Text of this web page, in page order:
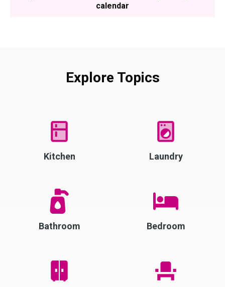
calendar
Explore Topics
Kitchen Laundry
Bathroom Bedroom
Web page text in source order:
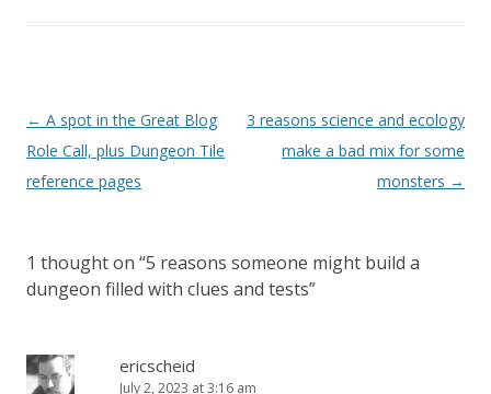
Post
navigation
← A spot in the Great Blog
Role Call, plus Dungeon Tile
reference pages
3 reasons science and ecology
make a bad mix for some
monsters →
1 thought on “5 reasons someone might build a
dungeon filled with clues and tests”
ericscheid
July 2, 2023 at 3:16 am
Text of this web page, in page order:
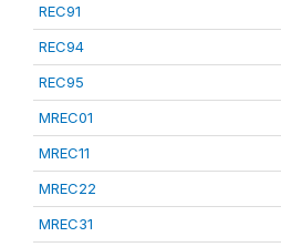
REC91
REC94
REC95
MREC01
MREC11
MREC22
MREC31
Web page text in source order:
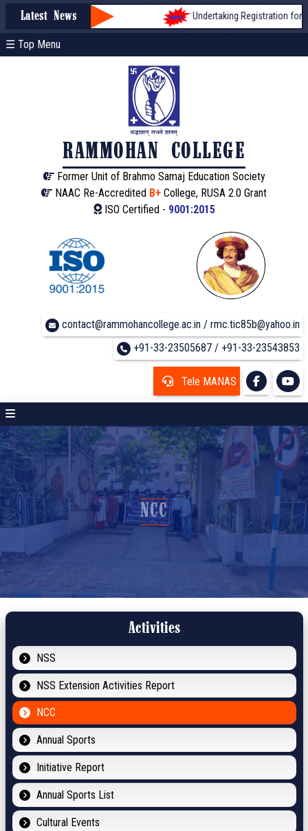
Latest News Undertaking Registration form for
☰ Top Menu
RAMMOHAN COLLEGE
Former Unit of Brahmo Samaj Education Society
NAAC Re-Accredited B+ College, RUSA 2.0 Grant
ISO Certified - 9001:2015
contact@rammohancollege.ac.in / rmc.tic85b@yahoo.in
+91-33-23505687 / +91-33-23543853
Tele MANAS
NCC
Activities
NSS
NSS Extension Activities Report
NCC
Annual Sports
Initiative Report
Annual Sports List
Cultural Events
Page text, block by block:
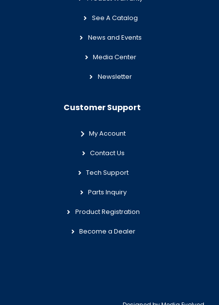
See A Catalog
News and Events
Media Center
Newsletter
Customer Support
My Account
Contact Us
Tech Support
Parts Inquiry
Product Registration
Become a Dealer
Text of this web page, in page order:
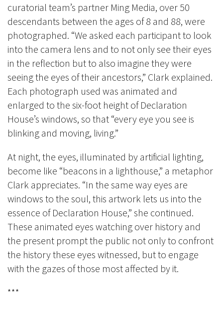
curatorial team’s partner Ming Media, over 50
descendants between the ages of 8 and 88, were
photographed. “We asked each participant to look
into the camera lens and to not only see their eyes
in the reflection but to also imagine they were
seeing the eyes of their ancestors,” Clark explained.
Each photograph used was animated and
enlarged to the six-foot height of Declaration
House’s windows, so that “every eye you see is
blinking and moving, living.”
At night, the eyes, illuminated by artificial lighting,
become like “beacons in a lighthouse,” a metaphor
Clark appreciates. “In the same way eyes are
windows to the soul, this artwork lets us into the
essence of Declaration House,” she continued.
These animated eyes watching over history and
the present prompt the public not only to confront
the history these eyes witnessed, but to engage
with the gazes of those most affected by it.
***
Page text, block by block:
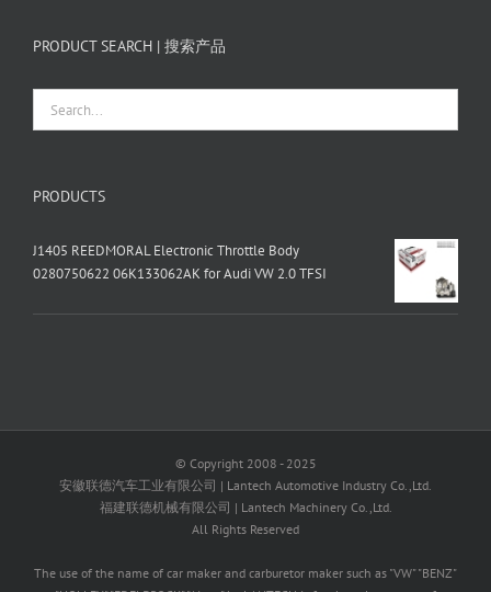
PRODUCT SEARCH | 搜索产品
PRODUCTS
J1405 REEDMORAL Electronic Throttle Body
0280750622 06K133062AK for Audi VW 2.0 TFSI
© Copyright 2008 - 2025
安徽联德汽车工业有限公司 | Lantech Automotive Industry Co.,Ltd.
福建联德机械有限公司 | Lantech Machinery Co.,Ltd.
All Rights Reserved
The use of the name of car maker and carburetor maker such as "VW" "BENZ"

* * *

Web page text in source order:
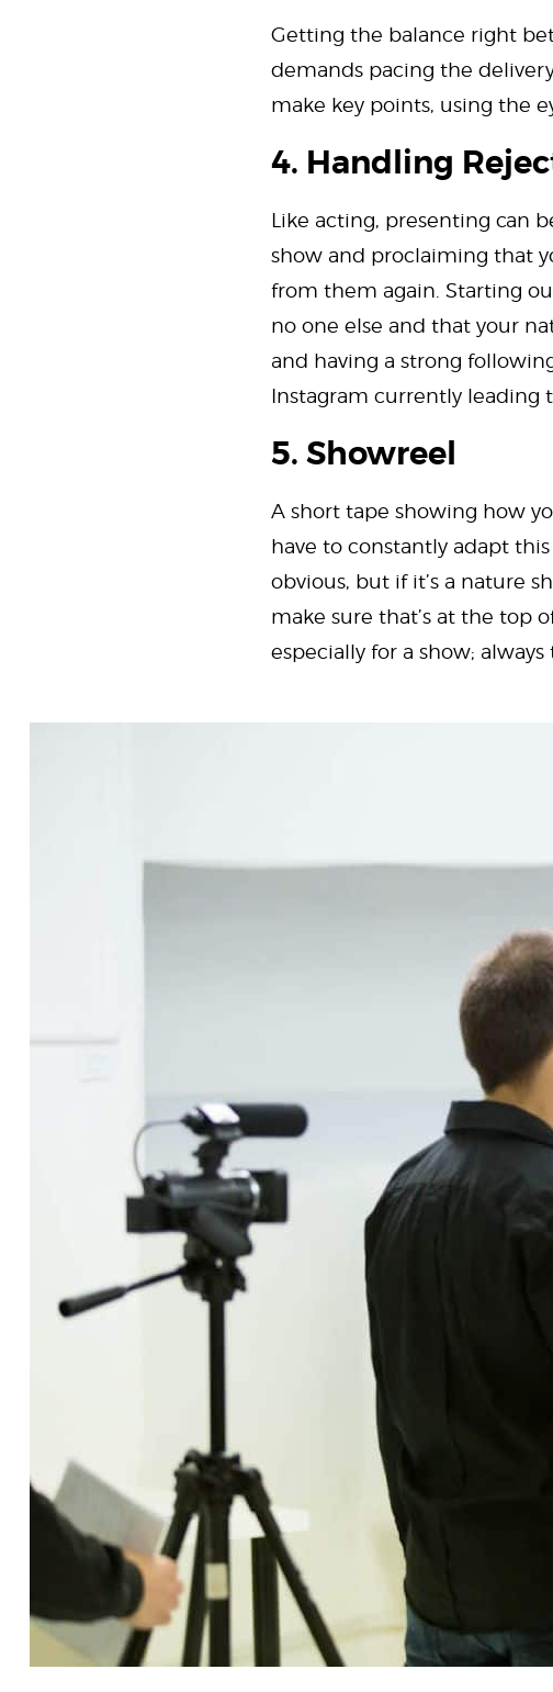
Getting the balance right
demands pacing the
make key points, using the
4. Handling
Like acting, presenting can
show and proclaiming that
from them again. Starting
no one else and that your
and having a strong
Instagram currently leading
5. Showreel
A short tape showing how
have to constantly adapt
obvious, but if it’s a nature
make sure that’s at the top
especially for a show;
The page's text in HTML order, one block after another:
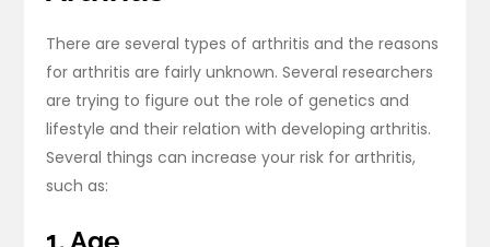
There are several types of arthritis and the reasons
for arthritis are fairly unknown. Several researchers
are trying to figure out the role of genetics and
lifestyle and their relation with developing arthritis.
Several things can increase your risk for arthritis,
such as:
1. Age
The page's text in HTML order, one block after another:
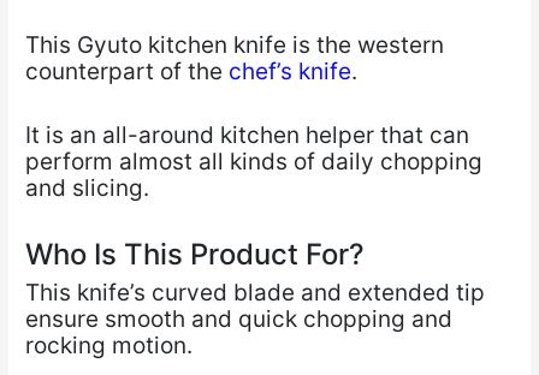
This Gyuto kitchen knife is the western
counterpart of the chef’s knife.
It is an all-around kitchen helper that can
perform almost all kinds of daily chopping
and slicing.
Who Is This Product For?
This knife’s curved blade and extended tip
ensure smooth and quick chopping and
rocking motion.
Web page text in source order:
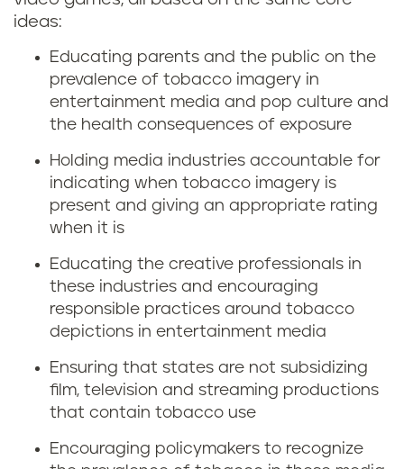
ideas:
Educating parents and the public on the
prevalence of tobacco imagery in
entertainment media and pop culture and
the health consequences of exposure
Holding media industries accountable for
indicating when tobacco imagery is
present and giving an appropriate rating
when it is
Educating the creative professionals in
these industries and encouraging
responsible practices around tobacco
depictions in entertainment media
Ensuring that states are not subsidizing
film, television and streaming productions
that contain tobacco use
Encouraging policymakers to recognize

* * *

### WORK TO BE COMPLETED
Would you output the lines above from the line holding "from them again. Starting" up to and including the line holding "Encouraging policymakers to recognize", exactly and only those, with no pictures?

### SOLUTION TO THIS EXERCISE
from them again. Starting
no one else and that your
and having a strong
Instagram currently leading
5. Showreel
A short tape showing how
have to constantly adapt
obvious, but if it’s a nature
make sure that’s at the top
especially for a show;
The page's text in HTML order, one block after another:
There are several types of arthritis and the reasons
for arthritis are fairly unknown. Several researchers
are trying to figure out the role of genetics and
lifestyle and their relation with developing arthritis.
Several things can increase your risk for arthritis,
such as:
1. Age
The page's text in HTML order, one block after another:
This Gyuto kitchen knife is the western
counterpart of the chef’s knife.
It is an all-around kitchen helper that can
perform almost all kinds of daily chopping
and slicing.
Who Is This Product For?
This knife’s curved blade and extended tip
ensure smooth and quick chopping and
rocking motion.
Web page text in source order:
ideas:
Educating parents and the public on the
prevalence of tobacco imagery in
entertainment media and pop culture and
the health consequences of exposure
Holding media industries accountable for
indicating when tobacco imagery is
present and giving an appropriate rating
when it is
Educating the creative professionals in
these industries and encouraging
responsible practices around tobacco
depictions in entertainment media
Ensuring that states are not subsidizing
film, television and streaming productions
that contain tobacco use
Encouraging policymakers to recognize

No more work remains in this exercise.